Supply is one thing, but actually getting shots into arms is a huge undertaking for any country.
According to a review of low- and middle-income countries' readiness to implement vaccine campaigns conducted by the World Bank, 95 per cent have developed national plans and 82 per cent have worked out which groups should be vaccinated first.
However, crucial gaps remain.

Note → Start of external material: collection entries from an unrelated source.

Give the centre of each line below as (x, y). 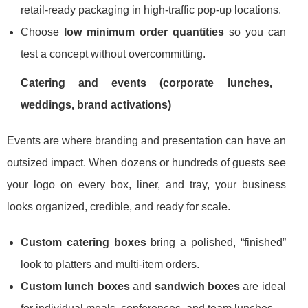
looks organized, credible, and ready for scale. (119, 207)
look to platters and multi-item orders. (110, 265)
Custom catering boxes (84, 243)
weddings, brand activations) (96, 105)
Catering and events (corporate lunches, (146, 83)
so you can (255, 32)
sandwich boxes (197, 287)
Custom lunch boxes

Only 59 per cent have plans to train vaccinators and less than half (48 per cent) have implemented communications strategies to encourage people to take up vaccines.
While low- and middle-income countries are used to delivering childhood vaccines, so have cold chain systems in place, a mass vaccine campaign for adults is a very different beast, says Mamta Murthi, vice president for human development at the World Bank.
"This is a very different population – adults may be at work, at home, they may be unwilling to travel or not be able to come to vaccine centres," she says.
Countries such as Rwanda, Ghana and Kenya have so far run successful campaigns with the tiny amount of supply they have.
But no developing country has begun vaccinating at scale – and this is where any problems are likely to become apparent. "You only truly road-test a system when it has a big throughput," she says.
Vaccine hesitancy has also reared its head, with concerns around rare blood clots linked to the AstraZeneca and J&J vaccines hitting public confidence in Africa.
The Democratic Republic of Congo sent 1.3m unwanted doses to countries including Togo and Senegal before they expired in late June, while Malawi destroyed 20,000 unused shots last month as hesitancy hit rollout.
"There were some assumptions in the public health community that this is such a bad pandemic... that this will change people's minds if they were ever hesitant about vaccines," Professor Heidi Larson, director of the Vaccine Confidence Project, told a Devex event.
"Well, it hasn't really – in fact, the groups and the questioning around vaccines and some of the anti sentiments have actually escalated."
There are also growing concerns that the AstraZeneca and J&J vaccines may be viewed as the "cheap relation" compared to the new mRNA vaccines produced by Pfizer and Moderna.
Given the former make up the bulk of Covax's supply and are far easier to distribute in the developing world, this is a substantial hurdle.
"The AstraZeneca row has significantly impacted confidence – not just across Africa, but around the world," says Dr Ayoade Alakija, co-chair of the Africa Union Vaccine Delivery Alliance. "But there is no choice here [to pick a different vaccine]."
However, back in Kumasi, Nyarko says it is supply rather than confidence that is currently undermining his district's rollout. And with no clear picture on when more shots will arrive, he's left with few options.
"All we can do for now is pray that Ghana can secure another batch," he says. "We are praying that the UK and Europe will help us."